3D bioprinting is a technology in which 3D structures are fabricated by layer-by-layer precise deposition of biological materials, living cells, and biochemicals. In cancer research, 3D bioprinting technology has provided hope and motivation to design models to recapitulate the in vivo TME to study cancer genesis, mechanisms, and to facilitate drug development screening by conveniently combining patient-derived cells and materials [31]. Ideal material for 3D bioprinting must meet the most important criteria, such as easy handling and deposition by the bioprinter, biocompatibility, structural and mechanical stability, tissue-specific material biomimicry, and minimalistic nontoxic byproduct generation. Herein, we discuss the most studied 3D bioprinting technologies.

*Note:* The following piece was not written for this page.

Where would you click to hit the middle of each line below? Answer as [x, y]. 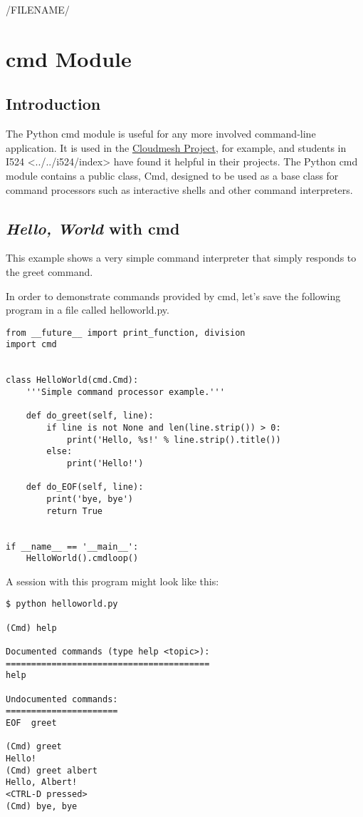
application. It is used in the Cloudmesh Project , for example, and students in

3.1. Types of 3D Printing Technologies

In 3D bioprinting, the most important factors to be considered are biological materials used for printing, cell viability, and surface resolution. The current 3D bioprinting technologies are inkjet-based [32], microextrusion [33], stereolithography (SL)-based [34], and laser-assisted printing [35] (Figure 2). The inkjet-based 3D bioprinters were originally modified versions of 2D ink-based printers in which the ink is replaced by biological material. It works on the principle of generating bioink droplets at the printhead with the energy provided either by a heater or a piezoelectric actuator. The major common limitation of inkjet bioprinting is that the biological sample has to be in a liquid state to enable droplet formation followed by self-solidification to form organized 3D structures. Various groups have tried to address the limitation by utilizing cross-linking strategies such as chemical or UV light exposure after droplet formation. However, the cross-linking process may slow down the overall bioprinting process, affect the natural composition of extracellular material, and could also be toxic to the cells [36][37]. Compared to other technologies, the inkjet process also offers advantages such as high speed, high resolution, simplicity of operation, low cost, and compatibility with numerous biological samples.
Figure 2. 3D bioprinting technologies and classification of biomaterials in bioprinting to design epithelial cancer models.
In microextrusion 3D bioprinting, the robotically controlled printers extrude a continuous stream of bioink through a nozzle utilizing mechanical or pneumatic forces, thus, resulting in layer-by-layer deposition onto a substrate by a microextrusion head [38][39]. This technique is often described as direct ink writing (DIW), which may be equipped with UV-led sources to solidify the printed scaffold substrate in situ [40]. The substrate can be a culture dish (solid), growth medium (liquid), or material derived from the gel. The final bioprinted structure characteristics are directly dependent upon various parameters such as nozzle diameter, extrusion pressure, speed, temperature, UV-led curing, and many more. The rheological properties such as viscosity, shear thinning of the polymer or hydrogel employed play a vital role in designing the table 3D construct. It has been shown that the materials showing shear thinning behavior are preferred in microextrusion applications. During biofabrication, the high shear rate at the nozzle tip facilitates the material flow, and upon deposition, the viscosity of the material decreases automatically with a decreased shear rate. The technique has been utilized to fabricate various tissue and tumor models [41][42][43].
SL-based printing mainly includes projection-based digital light processing (DLP) and laser-based stereolithography apparatus (SLA), due to its high printing precision, excellent surface quality, and defect-free printing process has received widespread attention [44][45]. SL-based 3D printing applies light exposure (usually UV light) to convert photosensitive materials into cured solids in a layer-by-layer fashion [44][45]. The photosensitive material can be customized and formulated to have a single component or multiple components, such as biological macromolecules [45], multifunctional nanocomposites [46], and even living cells [34], which can simultaneously integrate the scaffolds’ bioactivity and function for various biomedical applications. SL printing technology offers a universal 3D printing platform for tissue engineering with high precision.
Laser-assisted bioprinting (LAB) is another promising 3D bioprinting technology that has displayed successful compatibility with biological molecules such as DNA, as well as cells [47][48]. It has shown the potential to print mammalian cells with a minor negative impact on cellular viability and functions [49]. The technology uses focused laser pulses on the absorbing layer of the ribbon to generate a high-pressure bubble that propels cell-containing materials toward the collector substrate. The LAB resolution performance is affected by the following factors: surface tension, wettability of the substrate, thickness, and viscosity of the biological material layer [50]. Until now, LAB has been explored in the area of mostly tissue engineering, but there are hopes of utilizing the technology to also explore the potential to design tumor models in the future.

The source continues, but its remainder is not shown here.